# Any Saugeye in East Fork



## speckledredfish (Jul 13, 2009)

I grew up around Cincy and fished farm ponds but never boat fished. Dad and I have a 16 ft flatbottom and are looking for new water to explore. East Fork is the closest but are there any other lakes in the area 1 to 1.5 hours drive from the 275 loop we should look into? I prefer to fish for the saugeye but white bass and crappie would be a good start to break in the boat. We would have no problem getting KY or Hoosier liscenses any thoughts would help. 

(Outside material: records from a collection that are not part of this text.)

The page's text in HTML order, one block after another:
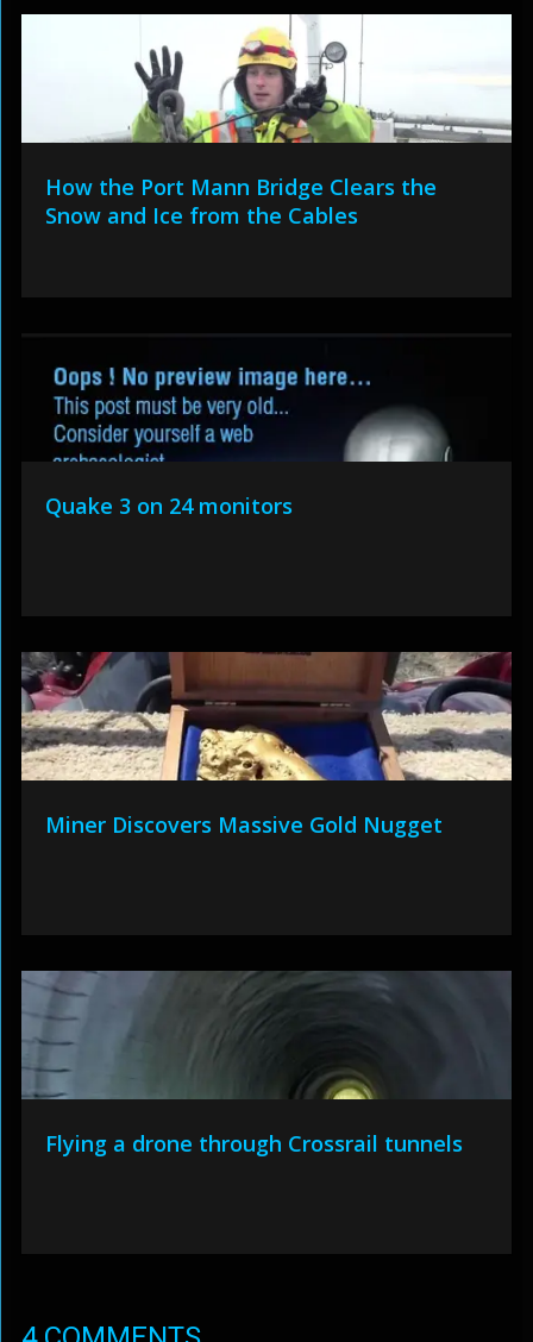
How the Port Mann Bridge Clears the
Snow and Ice from the Cables
Quake 3 on 24 monitors
Miner Discovers Massive Gold Nugget
Flying a drone through Crossrail tunnels
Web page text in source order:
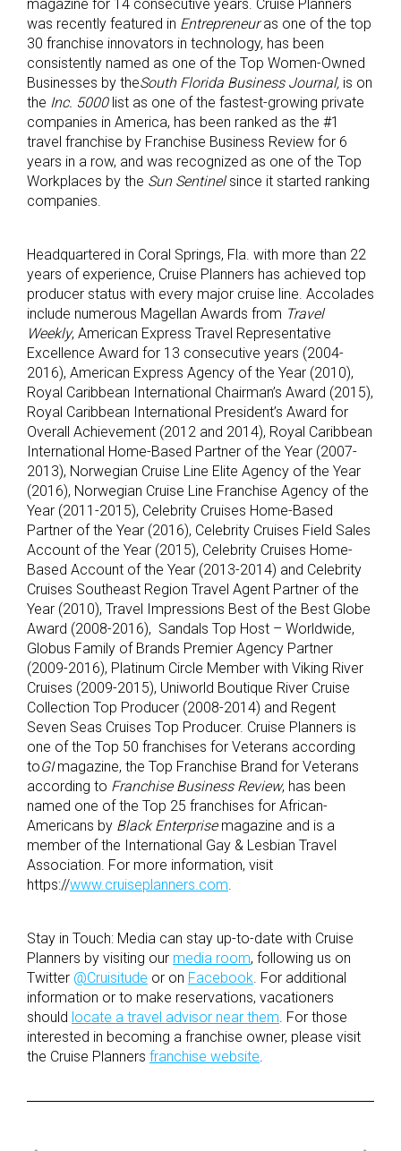
magazine for 14 consecutive years. Cruise Planners
was recently featured in Entrepreneuras one of the top
30 franchise innovators in technology, has been
consistently named as one of the Top Women-Owned
Businesses by theSouth Florida Business Journal, is on
the Inc. 5000 list as one of the fastest-growing private
companies in America, has been ranked as the #1
travel franchise by Franchise Business Review for 6
years in a row, and was recognized as one of the Top
Workplaces by the Sun Sentinelsince it started ranking
companies.
Headquartered in Coral Springs, Fla. with more than 22
years of experience, Cruise Planners has achieved top
producer status with every major cruise line. Accolades
include numerous Magellan Awards from Travel
Weekly, American Express Travel Representative
Excellence Award for 13 consecutive years (2004-
2016), American Express Agency of the Year (2010),
Royal Caribbean International Chairman’s Award (2015),
Royal Caribbean International President’s Award for
Overall Achievement (2012 and 2014), Royal Caribbean
International Home-Based Partner of the Year (2007-
2013), Norwegian Cruise Line Elite Agency of the Year
(2016), Norwegian Cruise Line Franchise Agency of the
Year (2011-2015), Celebrity Cruises Home-Based
Partner of the Year (2016), Celebrity Cruises Field Sales
Account of the Year (2015), Celebrity Cruises Home-
Based Account of the Year (2013-2014) and Celebrity
Cruises Southeast Region Travel Agent Partner of the
Year (2010), Travel Impressions Best of the Best Globe
Award (2008-2016), Sandals Top Host – Worldwide,
Globus Family of Brands Premier Agency Partner
(2009-2016), Platinum Circle Member with Viking River
Cruises (2009-2015), Uniworld Boutique River Cruise
Collection Top Producer (2008-2014) and Regent
Seven Seas Cruises Top Producer. Cruise Planners is
one of the Top 50 franchises for Veterans according
toGImagazine, the Top Franchise Brand for Veterans
according to Franchise Business Review, has been
named one of the Top 25 franchises for African-
Americans by Black Enterprisemagazine and is a
member of the International Gay & Lesbian Travel
Association. For more information, visit
https://www.cruiseplanners.com.
Stay in Touch: Media can stay up-to-date with Cruise
Planners by visiting our media room, following us on
Twitter @Cruisitude or on Facebook. For additional
information or to make reservations, vacationers
should locate a travel advisor near them. For those
interested in becoming a franchise owner, please visit
the Cruise Planners franchise website.
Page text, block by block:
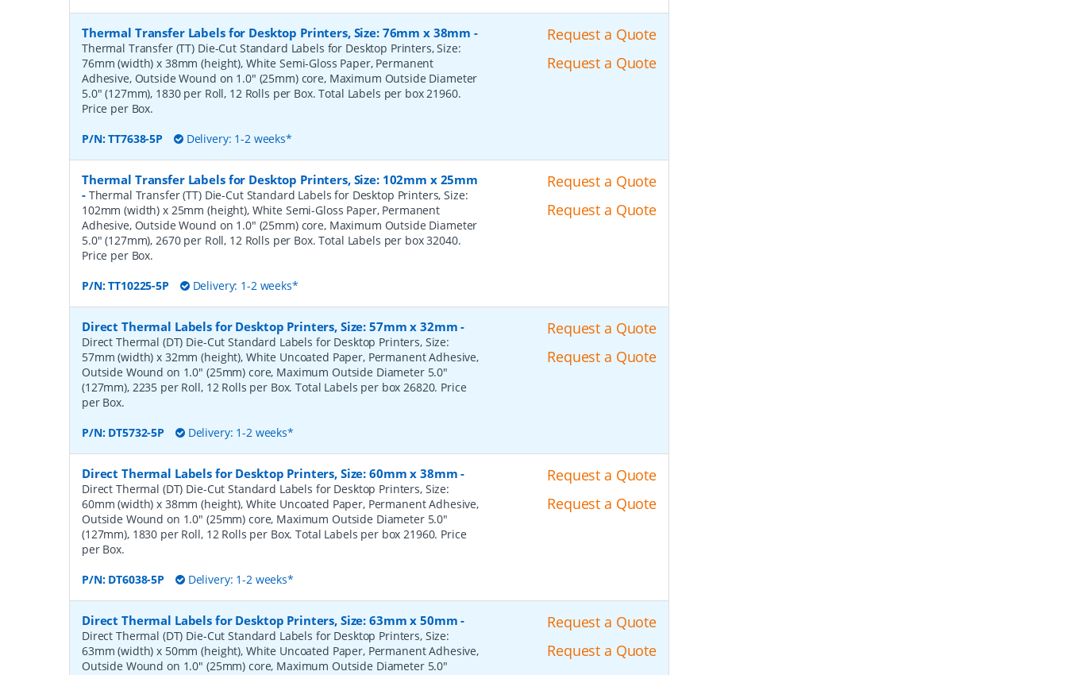
Thermal Transfer Labels for Desktop Printers, Size: 76mm x 38mm -
Thermal Transfer (TT) Die-Cut Standard Labels for Desktop Printers, Size:
76mm (width) x 38mm (height), White Semi-Gloss Paper, Permanent
Adhesive, Outside Wound on 1.0" (25mm) core, Maximum Outside Diameter
5.0" (127mm), 1830 per Roll, 12 Rolls per Box. Total Labels per box 21960.
Price per Box.
P/N:TT7638-5P Delivery: 1-2 weeks*
Request a Quote
Request a Quote
Thermal Transfer Labels for Desktop Printers, Size: 102mm x 25mm
- Thermal Transfer (TT) Die-Cut Standard Labels for Desktop Printers, Size:
102mm (width) x 25mm (height), White Semi-Gloss Paper, Permanent
Adhesive, Outside Wound on 1.0" (25mm) core, Maximum Outside Diameter
5.0" (127mm), 2670 per Roll, 12 Rolls per Box. Total Labels per box 32040.
Price per Box.
P/N:TT10225-5P Delivery: 1-2 weeks*
Request a Quote
Request a Quote
Direct Thermal Labels for Desktop Printers, Size: 57mm x 32mm -
Direct Thermal (DT) Die-Cut Standard Labels for Desktop Printers, Size:
57mm (width) x 32mm (height), White Uncoated Paper, Permanent Adhesive,
Outside Wound on 1.0" (25mm) core, Maximum Outside Diameter 5.0"
(127mm), 2235 per Roll, 12 Rolls per Box. Total Labels per box 26820. Price
per Box.
P/N: DT5732-5P Delivery: 1-2 weeks*
Request a Quote
Request a Quote
Direct Thermal Labels for Desktop Printers, Size: 60mm x 38mm -
Direct Thermal (DT) Die-Cut Standard Labels for Desktop Printers, Size:
60mm (width) x 38mm (height), White Uncoated Paper, Permanent Adhesive,
Outside Wound on 1.0" (25mm) core, Maximum Outside Diameter 5.0"
(127mm), 1830 per Roll, 12 Rolls per Box. Total Labels per box 21960. Price
per Box.
P/N: DT6038-5P Delivery: 1-2 weeks*
Request a Quote
Request a Quote
Direct Thermal Labels for Desktop Printers, Size: 63mm x 50mm -
Direct Thermal (DT) Die-Cut Standard Labels for Desktop Printers, Size:
63mm (width) x 50mm (height), White Uncoated Paper, Permanent Adhesive,
Outside Wound on 1.0" (25mm) core, Maximum Outside Diameter 5.0"
Request a Quote
Request a Quote
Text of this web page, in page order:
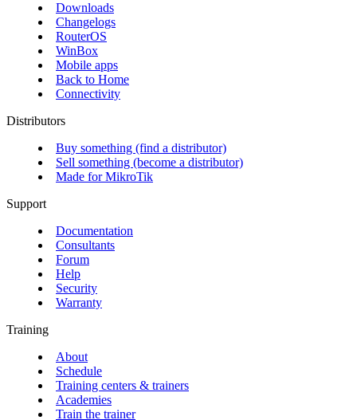
Downloads
Changelogs
RouterOS
WinBox
Mobile apps
Back to Home
Connectivity
Distributors
Buy something (find a distributor)
Sell something (become a distributor)
Made for MikroTik
Support
Documentation
Consultants
Forum
Help
Security
Warranty
Training
About
Schedule
Training centers & trainers
Academies
Train the trainer
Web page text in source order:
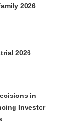
2026
2026
in
Investor

We went to Indian last Saturday and it was hairy with the chop on the water and cold windy conditions but had been at least 15 years since my dad and I spent a whole day fishing together and I would brave any conditions for that. Zero fish but have had at least two conversations a day since about when and where we are going to head out. Dads call your boys and ask them to head out with you. It did us both a world of good.

~Speck


----------



## Viper684 (Apr 5, 2009)

If your looking for Saugeye, I would recommend Caesar Creek


----------



## fishymcgoo (Jul 20, 2005)

i dont believe the lake has saugeye but it is a heck of a good crappie lake. also the catfishing can be good there as well. and i have caught a white bass or 2 there. good luck!


----------



## saugeye_nut (Apr 7, 2007)

eastfork doesn't have saugeyes in the lake. ceasers creek, cowan, and rocky fork are the next closest lakes to east fork with saugeyes. drn did a huge stocking of eyes in to cowan this year. brookville lake has a nice population of walleye. hope this helps you and your dad. if you need more info p.m. me and i will try to help you somemore.


----------



## Mean Morone (Apr 12, 2004)

East Fork hasn't been stocked with saugeye by the state that I know of. I have seen a picture or two of nice saugeye that were supposedly caughtt there. I did see a dead one floating by our boat a couple of summers ago. 

White bass haven't been stocked by the state either but they are in there. This is supposed to be a hybrid lake with a 15 inch limit so if you aren't sure if it is a white bass and it is under 15 inches, throw it back.


----------